If you want traverse your array with iterators of iterators, there's already an easy way to do it:
val a2d = Array.tabulate(4,4)((i,j)=>4*i+j)
a2d.iterator.map(_.iterator)
And if you decide you want a single iterator, you can do that too:
a2d.iterator.flatMap(_.iterator)
If you want to traverse columns even though the array is in row-major order, then you have a little more work to do (which I think is what you were trying to do, but you mixed up your array indices, and maybe some other things):
def iterateColumns(aai: Array[Array[Int]]) = new Iterator[Iterator[Int]] {
private[this] var j = -1
private[this] val shortest = if (aai.length==0) 0 else aai.map(_.length).min
def hasNext = j+1 < shortest
def next = {
j += 1
new Iterator[Int] {
private[this] var i = -1
def hasNext = i+1 < aai.length
def next = {
i += 1
aai(i)(j)
}
}
}
}
Now you can
scala> for (row <- a2d.iterator.map(_.iterator)) println(row.mkString(" "))
0 1 2 3
4 5 6 7
8 9 10 11
12 13 14 15
scala> for (col <- iterateColumns(a2d)) println(col.mkString(" "))
0 4 8 12
1 5 9 13
2 6 10 14
3 7 11 15
(You also ought to be able to do a2d.view.transpose.iterator.map(_.iterator) to avoid making a copy, but unfortunately it doesn't look like this works the way you'd hope in 2.8.1.)

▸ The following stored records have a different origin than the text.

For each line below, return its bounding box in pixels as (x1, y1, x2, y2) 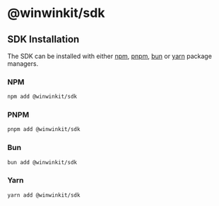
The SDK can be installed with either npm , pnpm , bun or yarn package (7, 52, 212, 60)
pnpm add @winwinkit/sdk (7, 126, 81, 133)
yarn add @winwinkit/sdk (7, 191, 81, 199)
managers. (7, 59, 39, 68)
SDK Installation (7, 33, 80, 45)
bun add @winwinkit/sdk (7, 159, 78, 166)
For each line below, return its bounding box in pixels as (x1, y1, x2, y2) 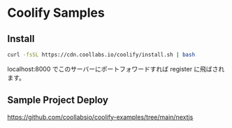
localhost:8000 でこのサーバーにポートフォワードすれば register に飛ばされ (7, 64, 225, 73)
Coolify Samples (7, 5, 105, 21)
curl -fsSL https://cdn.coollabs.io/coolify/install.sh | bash (7, 51, 196, 58)
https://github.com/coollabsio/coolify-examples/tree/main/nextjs (7, 113, 194, 121)
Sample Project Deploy (7, 94, 109, 106)
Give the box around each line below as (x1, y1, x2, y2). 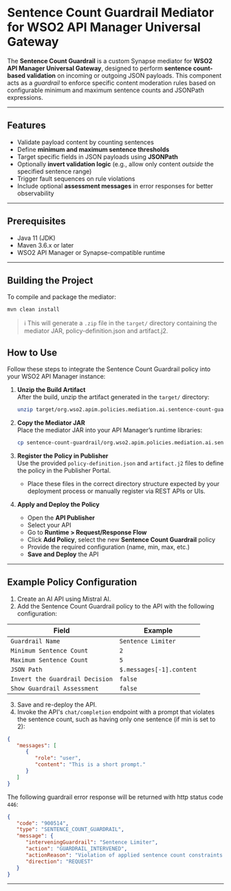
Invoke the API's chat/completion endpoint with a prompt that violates (16, 707, 215, 716)
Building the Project (7, 274, 93, 286)
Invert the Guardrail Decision (10, 675, 113, 683)
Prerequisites (7, 215, 66, 228)
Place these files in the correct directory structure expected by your (27, 479, 220, 487)
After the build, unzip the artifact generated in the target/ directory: (16, 393, 210, 401)
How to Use (7, 346, 58, 358)
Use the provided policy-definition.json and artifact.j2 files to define (16, 459, 224, 467)
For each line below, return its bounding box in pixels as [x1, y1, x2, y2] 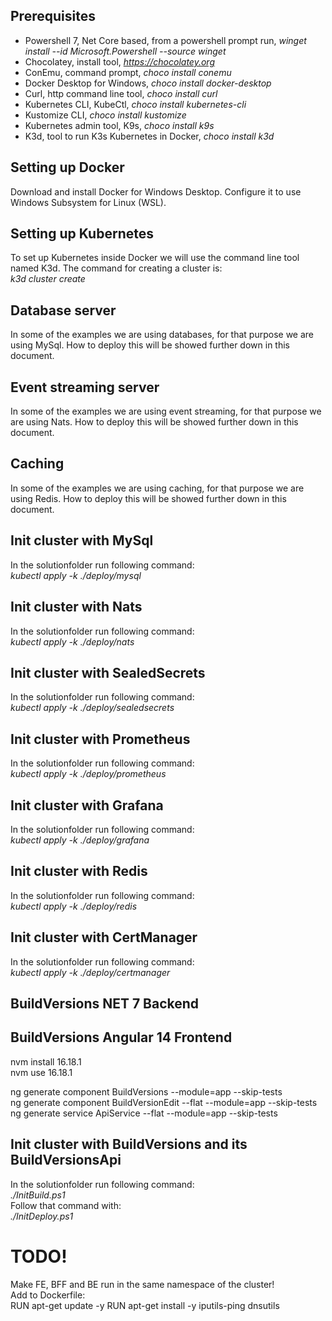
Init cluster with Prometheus [10, 730, 191, 748]
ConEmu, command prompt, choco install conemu [24, 66, 232, 78]
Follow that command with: [10, 1199, 122, 1211]
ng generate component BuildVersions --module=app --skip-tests [10, 1085, 283, 1098]
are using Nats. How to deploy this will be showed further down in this [10, 416, 299, 428]
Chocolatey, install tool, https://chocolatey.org [24, 55, 215, 68]
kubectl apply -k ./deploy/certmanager [10, 966, 171, 978]
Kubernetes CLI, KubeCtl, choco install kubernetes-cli [24, 98, 247, 110]
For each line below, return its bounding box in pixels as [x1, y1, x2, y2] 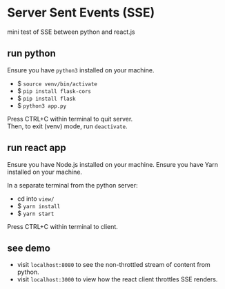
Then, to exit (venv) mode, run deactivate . [7, 122, 128, 130]
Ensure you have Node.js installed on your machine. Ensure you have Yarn [7, 160, 219, 168]
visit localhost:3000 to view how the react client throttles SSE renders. [17, 275, 218, 283]
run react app [7, 142, 67, 154]
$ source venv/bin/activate [17, 79, 98, 88]
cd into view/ [17, 195, 55, 203]
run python [7, 48, 57, 59]
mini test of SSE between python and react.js [7, 28, 135, 36]
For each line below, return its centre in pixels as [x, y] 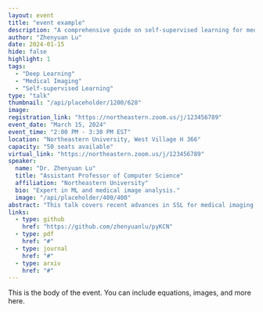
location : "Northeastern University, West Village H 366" [104, 139]
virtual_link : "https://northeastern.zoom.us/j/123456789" [106, 154]
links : [19, 212]
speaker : [22, 161]
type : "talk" [29, 96]
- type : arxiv [38, 263]
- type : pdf [35, 234]
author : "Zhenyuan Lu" [45, 37]
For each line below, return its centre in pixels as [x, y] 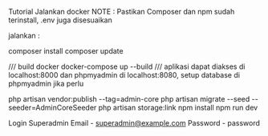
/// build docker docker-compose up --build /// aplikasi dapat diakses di [127, 66]
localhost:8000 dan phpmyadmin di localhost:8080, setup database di [124, 75]
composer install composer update [66, 51]
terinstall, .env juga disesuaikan [60, 20]
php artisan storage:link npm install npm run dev [178, 108]
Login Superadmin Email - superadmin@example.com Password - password [134, 123]
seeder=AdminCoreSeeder [53, 108]
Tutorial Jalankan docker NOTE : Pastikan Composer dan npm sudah [122, 12]
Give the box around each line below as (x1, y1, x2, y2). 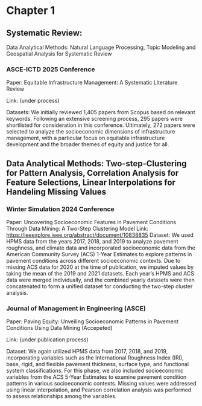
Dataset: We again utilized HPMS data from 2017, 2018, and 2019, (6, 348, 168, 355)
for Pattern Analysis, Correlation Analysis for (6, 167, 179, 178)
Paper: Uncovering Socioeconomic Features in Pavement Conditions (6, 218, 177, 225)
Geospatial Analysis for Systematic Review (6, 50, 112, 57)
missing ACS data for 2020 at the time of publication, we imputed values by (6, 263, 194, 271)
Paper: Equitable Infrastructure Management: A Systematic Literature (6, 79, 178, 86)
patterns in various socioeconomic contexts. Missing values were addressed (6, 380, 197, 387)
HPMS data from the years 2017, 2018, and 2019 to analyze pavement (6, 237, 178, 245)
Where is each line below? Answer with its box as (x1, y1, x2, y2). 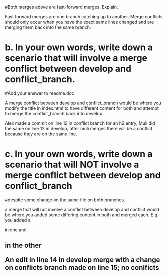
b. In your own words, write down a (5, 42, 153, 53)
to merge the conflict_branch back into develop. (5, 110, 104, 116)
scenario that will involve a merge (5, 52, 148, 64)
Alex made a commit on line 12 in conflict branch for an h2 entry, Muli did (5, 120, 155, 126)
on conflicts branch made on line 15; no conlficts (5, 263, 159, 272)
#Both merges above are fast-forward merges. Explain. (5, 4, 118, 10)
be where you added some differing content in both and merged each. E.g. (5, 212, 159, 218)
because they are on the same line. (5, 131, 77, 137)
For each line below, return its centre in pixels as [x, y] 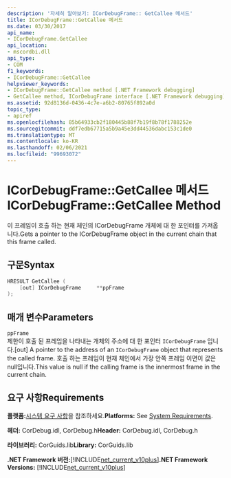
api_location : [27, 45]
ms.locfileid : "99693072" [44, 154]
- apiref [20, 116]
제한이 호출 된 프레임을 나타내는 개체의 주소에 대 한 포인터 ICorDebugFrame [107, 341]
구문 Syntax [31, 265]
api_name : [21, 33]
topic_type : [24, 109]
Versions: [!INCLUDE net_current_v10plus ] [66, 467]
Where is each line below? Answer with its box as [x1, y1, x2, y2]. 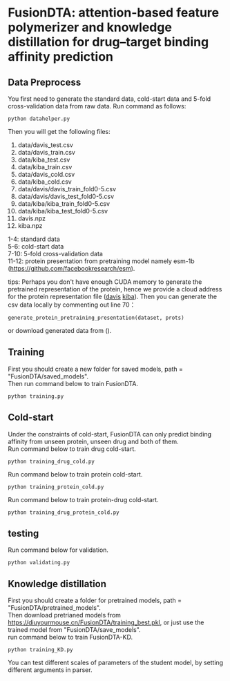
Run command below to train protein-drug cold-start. [8, 495, 159, 503]
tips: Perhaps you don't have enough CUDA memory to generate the [8, 278, 202, 286]
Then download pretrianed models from [8, 611, 122, 620]
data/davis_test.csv [17, 141, 73, 149]
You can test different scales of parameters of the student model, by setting [8, 658, 224, 667]
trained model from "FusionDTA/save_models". [8, 626, 141, 634]
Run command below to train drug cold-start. [8, 444, 137, 453]
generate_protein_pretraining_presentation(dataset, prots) [8, 314, 185, 321]
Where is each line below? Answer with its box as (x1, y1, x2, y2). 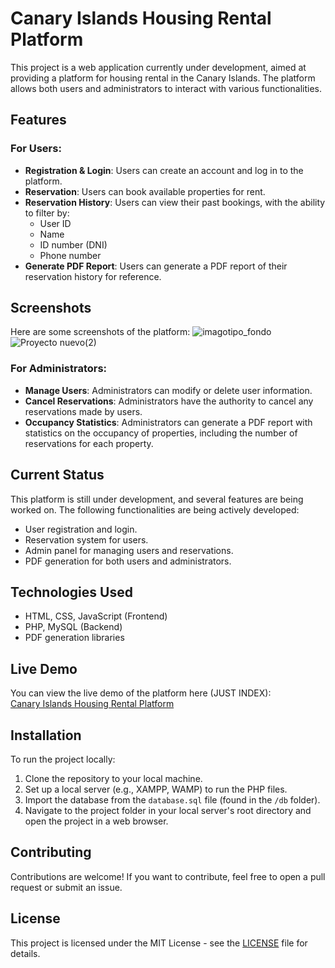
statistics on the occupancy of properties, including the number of (24, 427, 298, 439)
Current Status (10, 467, 105, 484)
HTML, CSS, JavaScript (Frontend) (24, 610, 168, 622)
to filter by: (24, 207, 70, 219)
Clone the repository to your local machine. (24, 772, 203, 784)
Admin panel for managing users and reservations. (24, 544, 234, 556)
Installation (10, 727, 82, 744)
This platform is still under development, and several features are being (10, 493, 304, 505)
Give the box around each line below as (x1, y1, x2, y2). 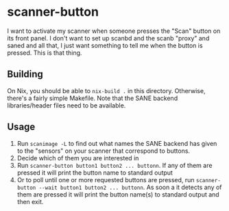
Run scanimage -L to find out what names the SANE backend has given (16, 139, 217, 147)
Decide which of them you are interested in (16, 153, 139, 162)
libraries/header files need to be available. (7, 101, 126, 110)
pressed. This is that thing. (7, 49, 82, 57)
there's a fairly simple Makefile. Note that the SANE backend (7, 94, 178, 102)
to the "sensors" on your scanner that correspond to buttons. (16, 147, 191, 155)
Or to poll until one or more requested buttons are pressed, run (16, 175, 195, 184)
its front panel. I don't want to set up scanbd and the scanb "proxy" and (7, 34, 210, 42)
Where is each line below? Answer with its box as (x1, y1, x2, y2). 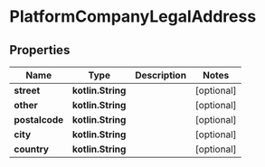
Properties (9, 42, 71, 58)
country (14, 143, 50, 155)
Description (135, 70, 187, 81)
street (14, 84, 41, 97)
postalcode (14, 114, 64, 125)
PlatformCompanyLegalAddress (9, 6, 257, 27)
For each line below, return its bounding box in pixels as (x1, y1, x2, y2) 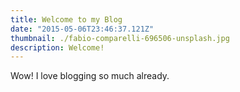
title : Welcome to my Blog (10, 14, 123, 25)
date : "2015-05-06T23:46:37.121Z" (10, 24, 155, 34)
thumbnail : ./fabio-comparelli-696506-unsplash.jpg (10, 33, 230, 43)
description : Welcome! (10, 42, 105, 53)
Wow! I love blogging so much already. (10, 70, 170, 82)
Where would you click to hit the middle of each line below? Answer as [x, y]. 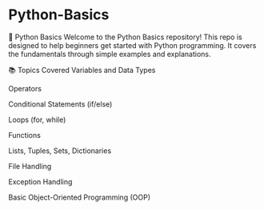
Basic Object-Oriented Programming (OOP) [79, 197]
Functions [25, 135]
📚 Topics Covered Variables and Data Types [82, 70]
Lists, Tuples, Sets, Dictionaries [60, 151]
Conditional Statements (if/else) [60, 104]
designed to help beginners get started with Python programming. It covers [132, 45]
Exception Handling [40, 181]
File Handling [30, 166]
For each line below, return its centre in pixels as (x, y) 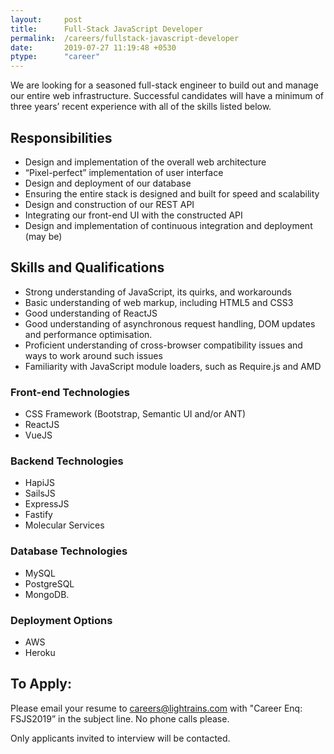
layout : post (46, 19)
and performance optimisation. (88, 334)
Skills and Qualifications (87, 267)
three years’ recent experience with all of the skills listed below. (141, 107)
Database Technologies (69, 551)
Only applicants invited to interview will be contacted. (120, 738)
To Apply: (41, 684)
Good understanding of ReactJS (91, 313)
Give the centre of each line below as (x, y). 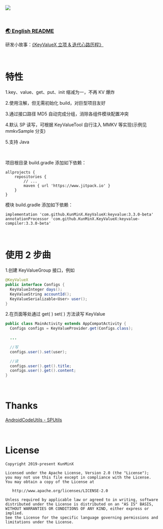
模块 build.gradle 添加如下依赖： (39, 205)
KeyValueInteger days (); (36, 289)
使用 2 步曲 (28, 255)
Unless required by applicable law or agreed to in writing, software (82, 500)
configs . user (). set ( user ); (38, 352)
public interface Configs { (35, 285)
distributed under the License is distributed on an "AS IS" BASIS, (79, 504)
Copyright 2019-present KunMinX (39, 464)
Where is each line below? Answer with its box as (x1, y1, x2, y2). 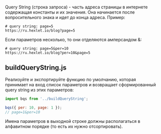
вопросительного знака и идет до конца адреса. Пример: (5, 15, 125, 20)
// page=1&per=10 (5, 110, 40, 115)
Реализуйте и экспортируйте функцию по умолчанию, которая (5, 77, 137, 82)
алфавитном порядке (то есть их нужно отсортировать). (5, 124, 123, 130)
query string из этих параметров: (5, 87, 74, 93)
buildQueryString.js (5, 63, 67, 72)
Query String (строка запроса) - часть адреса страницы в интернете (5, 4, 148, 10)
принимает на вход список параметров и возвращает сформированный (5, 81, 156, 87)
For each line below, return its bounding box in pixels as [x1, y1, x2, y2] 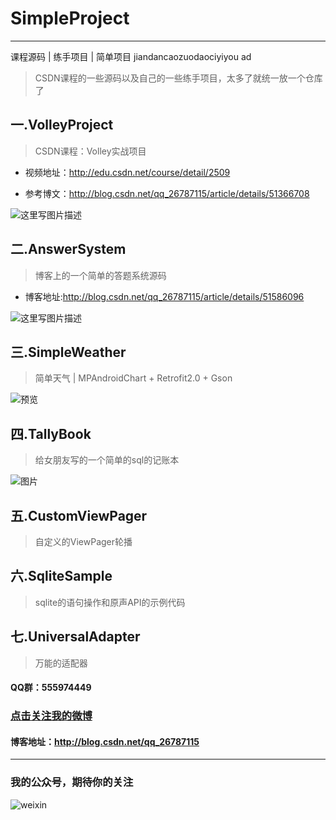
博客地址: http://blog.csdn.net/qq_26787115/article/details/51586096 [24, 290, 305, 302]
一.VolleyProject [10, 117, 114, 134]
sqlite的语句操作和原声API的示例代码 [34, 596, 186, 608]
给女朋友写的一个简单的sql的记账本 [34, 454, 180, 466]
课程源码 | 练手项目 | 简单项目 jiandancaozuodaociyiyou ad [10, 50, 252, 62]
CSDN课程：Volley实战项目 [34, 145, 147, 157]
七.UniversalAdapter [10, 628, 141, 646]
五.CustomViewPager [10, 507, 148, 524]
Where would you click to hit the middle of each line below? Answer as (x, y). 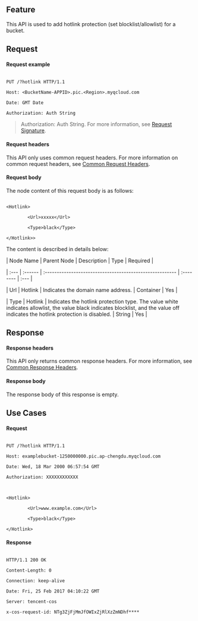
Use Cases (26, 413)
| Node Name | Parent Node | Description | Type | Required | (80, 261)
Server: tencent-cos (32, 602)
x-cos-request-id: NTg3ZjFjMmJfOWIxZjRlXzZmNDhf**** (73, 612)
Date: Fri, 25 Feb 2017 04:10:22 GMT (53, 591)
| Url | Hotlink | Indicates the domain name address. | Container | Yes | (92, 290)
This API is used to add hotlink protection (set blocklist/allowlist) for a (91, 24)
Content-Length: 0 (29, 570)
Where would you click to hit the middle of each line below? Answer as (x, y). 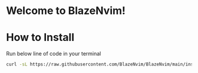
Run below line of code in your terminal (54, 54)
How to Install (40, 38)
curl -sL (17, 65)
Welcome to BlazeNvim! (66, 11)
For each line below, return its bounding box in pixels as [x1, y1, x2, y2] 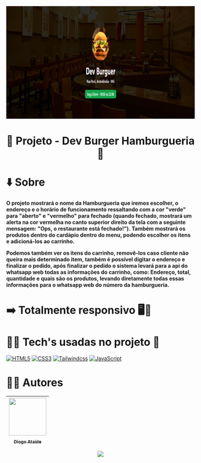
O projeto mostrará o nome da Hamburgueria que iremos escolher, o [6, 199, 178, 207]
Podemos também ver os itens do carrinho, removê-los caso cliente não [6, 249, 189, 257]
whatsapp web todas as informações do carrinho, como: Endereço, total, [6, 268, 191, 276]
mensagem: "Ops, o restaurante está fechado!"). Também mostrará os [6, 225, 186, 232]
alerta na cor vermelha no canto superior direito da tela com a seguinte [6, 219, 186, 226]
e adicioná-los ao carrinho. [6, 238, 75, 245]
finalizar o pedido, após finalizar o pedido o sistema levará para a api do [6, 262, 188, 270]
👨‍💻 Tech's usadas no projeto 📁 [6, 335, 160, 349]
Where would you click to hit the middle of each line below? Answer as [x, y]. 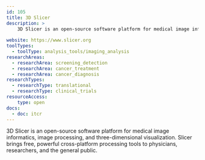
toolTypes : [20, 46]
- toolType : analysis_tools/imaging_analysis [71, 52]
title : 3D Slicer [28, 18]
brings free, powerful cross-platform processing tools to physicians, [92, 144]
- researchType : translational [52, 86]
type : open [31, 102]
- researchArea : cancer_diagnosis [56, 74]
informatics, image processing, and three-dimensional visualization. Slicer [99, 137]
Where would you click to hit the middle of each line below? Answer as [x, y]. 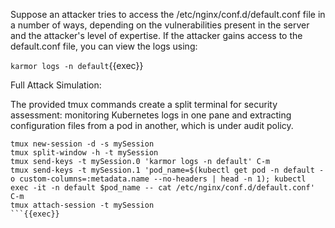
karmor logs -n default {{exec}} [77, 65]
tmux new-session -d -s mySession [82, 144]
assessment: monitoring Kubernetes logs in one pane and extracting [151, 115]
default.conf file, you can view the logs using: [104, 46]
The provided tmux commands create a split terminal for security [144, 104]
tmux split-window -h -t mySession [84, 153]
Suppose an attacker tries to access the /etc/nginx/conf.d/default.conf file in [168, 14]
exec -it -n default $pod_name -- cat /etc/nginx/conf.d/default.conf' [162, 188]
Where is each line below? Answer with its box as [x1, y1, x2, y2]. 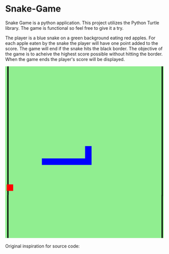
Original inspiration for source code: [5, 243, 80, 249]
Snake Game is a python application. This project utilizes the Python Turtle [5, 20, 159, 26]
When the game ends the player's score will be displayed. [5, 56, 125, 62]
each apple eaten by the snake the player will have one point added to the [5, 40, 158, 46]
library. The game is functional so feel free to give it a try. [5, 25, 124, 31]
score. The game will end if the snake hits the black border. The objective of [5, 45, 163, 51]
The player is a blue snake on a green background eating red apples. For [5, 35, 156, 41]
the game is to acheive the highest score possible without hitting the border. [5, 51, 163, 57]
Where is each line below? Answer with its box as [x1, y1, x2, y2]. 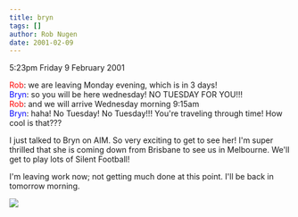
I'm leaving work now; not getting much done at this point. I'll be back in [9, 171, 275, 182]
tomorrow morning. [9, 180, 80, 192]
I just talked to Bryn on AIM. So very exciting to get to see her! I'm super [9, 135, 274, 146]
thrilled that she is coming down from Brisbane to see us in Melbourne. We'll [9, 145, 290, 155]
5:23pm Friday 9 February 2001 [9, 63, 125, 73]
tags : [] [9, 21, 42, 30]
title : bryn [9, 13, 54, 22]
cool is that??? [9, 118, 62, 129]
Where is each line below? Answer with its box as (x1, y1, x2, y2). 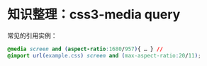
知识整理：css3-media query (7, 6, 181, 23)
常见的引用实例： (7, 31, 57, 40)
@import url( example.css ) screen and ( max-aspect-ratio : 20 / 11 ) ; (7, 52, 201, 59)
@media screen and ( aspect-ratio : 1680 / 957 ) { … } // (7, 45, 163, 53)
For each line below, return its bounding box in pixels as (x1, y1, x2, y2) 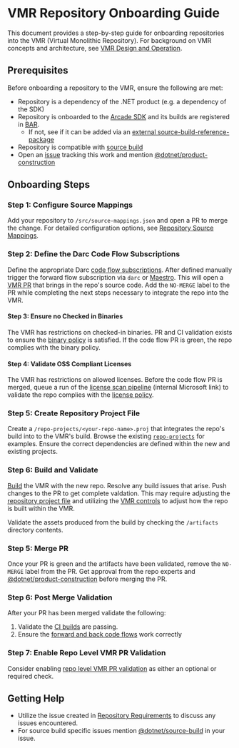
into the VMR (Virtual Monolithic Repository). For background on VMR (7, 36, 212, 44)
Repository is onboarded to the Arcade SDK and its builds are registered (17, 112, 230, 121)
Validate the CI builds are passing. (17, 622, 118, 631)
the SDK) (17, 105, 45, 113)
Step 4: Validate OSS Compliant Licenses (7, 359, 132, 368)
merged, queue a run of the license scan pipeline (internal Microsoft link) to (7, 383, 229, 392)
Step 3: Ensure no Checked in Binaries (7, 312, 123, 320)
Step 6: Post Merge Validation (7, 592, 113, 602)
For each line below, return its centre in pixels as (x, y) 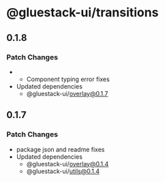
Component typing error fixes (68, 79)
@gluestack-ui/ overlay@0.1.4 (67, 164)
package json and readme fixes (60, 149)
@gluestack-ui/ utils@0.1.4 (63, 171)
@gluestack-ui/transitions (82, 13)
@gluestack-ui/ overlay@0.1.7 (67, 93)
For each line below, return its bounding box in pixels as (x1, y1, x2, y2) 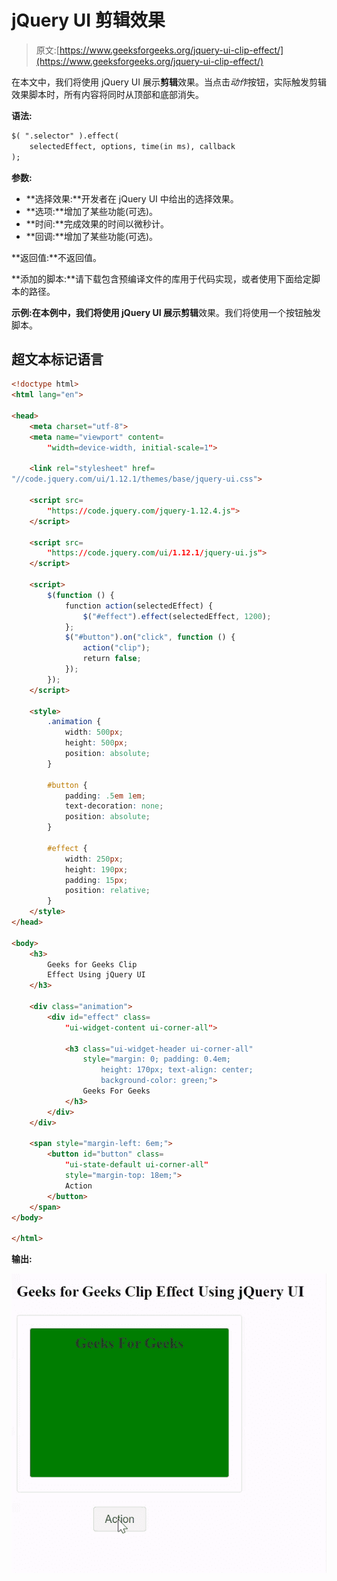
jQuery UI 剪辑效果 (11, 9, 166, 32)
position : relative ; (64, 886, 151, 896)
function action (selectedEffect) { (64, 601, 214, 611)
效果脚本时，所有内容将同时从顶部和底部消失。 (11, 88, 204, 100)
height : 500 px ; (64, 738, 129, 748)
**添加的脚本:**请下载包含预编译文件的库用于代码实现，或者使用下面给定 (11, 272, 313, 285)
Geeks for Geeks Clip (47, 959, 138, 970)
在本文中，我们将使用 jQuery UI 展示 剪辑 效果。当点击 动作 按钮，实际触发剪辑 (11, 76, 327, 88)

If you want to do it handmade in an imperative style:
def rowsTest() {
val array = Array(
Array(9, 11, 4, 89),
Array(7, 62, 34, 2),
Array(3, 4, 5, 12),
Array(13, 4, 5, 12),
Array(3, 24, 5, 12),
Array(3, 4, 35, 12)
)
def rows: Iterator[Iterator[Int]] = {
new Iterator[Iterator[Int]] {
private var rowIndex = 0
def hasNext: Boolean = rowIndex < 6
def next: Iterator[Int] = {
// fix row index for inner iterator
val rowIdx = rowIndex
val rowIterator = new Iterator[Int] {
private var columnIndex = 0
def next: Int = {
// swap indices!!!
val p = array(rowIdx)(columnIndex)
columnIndex += 1
println("ColIndex = " + columnIndex.toString)
p
}
def hasNext: Boolean = columnIndex < 4
}
rowIndex += 1
println("RowIndex = " + rowIndex.toString)
rowIterator
}
}
}
for (row <- rows; elem <- row)
println(elem)
}
but the
val rows: Iterator[Iterator[Int]] = array.iterator.map(_.iterator)
of ziggystar is still better because its work with non rectangular 2D-arrays too and is more consice and "scalaish".